# Test Suite: Bronze Data Tables DDL

**Purpose:** Validate the creation and structure of bronze layer data tables

**Scope:**
- Table existence (all 6 bronze data tables)
- Schema ownership and location
- Column definitions and data types
- Table naming convention compliance
- No constraints validation (raw ingestion layer)
- Source system separation (CRM vs ERP)

**Testing Strategy:**
- Existence validation (all 6 tables created)
- Structure validation (correct columns and types)
- Naming validation (matches CSV file conventions)
- Constraint validation (no PKs, FKs, or indexes)
- Isolation validation (tables in bronze schema only)

**Prerequisites:**
- PostgreSQL server running
- sql_retail_analytics_warehouse database exists
- bronze schema exists
- `scripts/bronze/ddl_bronze_tables.sql` has been executed
- Connection credentials available
- Required packages: psycopg2, pytest, ipytest, pandas

## Setup: Import Dependencies & Configure Connection

In [None]:
import os
import psycopg2
from psycopg2 import sql
import pytest
import ipytest
import pandas as pd

# Configure ipytest for notebook usage
ipytest.autoconfig()

# Database connection parameters
DB_CONFIG = {
    'host': 'localhost',
    'database': 'sql_retail_analytics_warehouse',
    'user': 'postgres',
    'password': os.getenv('POSTGRES_PASSWORD', 'your_password_here')
}

# Expected bronze data tables (excludes load_jobs, load_log)
EXPECTED_CRM_TABLES = ['crm_cust_info', 'crm_prd_info', 'crm_sales_details']
EXPECTED_ERP_TABLES = ['erp_CUST_AZ12', 'erp_LOC_A101', 'erp_PX_CAT_G1V2']
EXPECTED_ALL_TABLES = EXPECTED_CRM_TABLES + EXPECTED_ERP_TABLES

print("✅ Dependencies imported successfully")
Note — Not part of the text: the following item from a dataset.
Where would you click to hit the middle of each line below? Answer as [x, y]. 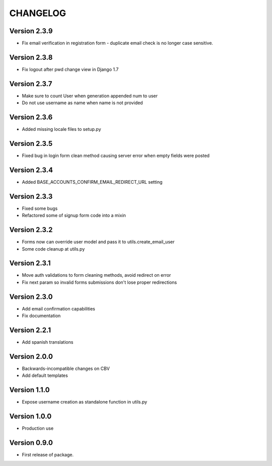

## Fixtures: Database Connections

In [None]:
@pytest.fixture(scope='module')
def db_connection():
    """Connection to sql_retail_analytics_warehouse database."""
    conn = psycopg2.connect(**DB_CONFIG)
    conn.autocommit = True
    yield conn
    conn.close()

@pytest.fixture(scope='module')
def db_cursor(db_connection):
    """Cursor for warehouse database."""
    cursor = db_connection.cursor()
    yield cursor
    cursor.close()

print("✅ Fixtures defined")

## Test Suite 1: Table Existence

In [None]:
%%ipytest

def test_all_six_bronze_tables_exist(db_cursor):
    """Verify all 6 bronze data tables exist."""
    db_cursor.execute("""
        SELECT table_name
        FROM information_schema.tables
        WHERE table_schema = 'bronze'
        AND table_type = 'BASE TABLE'
        AND table_name NOT IN ('load_jobs', 'load_log')
        ORDER BY table_name
    """)
    
    tables = [row[0] for row in db_cursor.fetchall()]
    assert len(tables) == 6, f"Expected 6 bronze data tables, found {len(tables)}: {tables}"

def test_crm_cust_info_exists(db_cursor):
    """Verify bronze.crm_cust_info table exists."""
    db_cursor.execute("""
        SELECT COUNT(*)
        FROM information_schema.tables
        WHERE table_schema = 'bronze'
        AND table_name = 'crm_cust_info'
    """)
    
    count = db_cursor.fetchone()[0]
    assert count == 1, "bronze.crm_cust_info table must exist"

def test_crm_prd_info_exists(db_cursor):
    """Verify bronze.crm_prd_info table exists."""
    db_cursor.execute("""
        SELECT COUNT(*)
        FROM information_schema.tables
        WHERE table_schema = 'bronze'
        AND table_name = 'crm_prd_info'
    """)
    
    count = db_cursor.fetchone()[0]
    assert count == 1, "bronze.crm_prd_info table must exist"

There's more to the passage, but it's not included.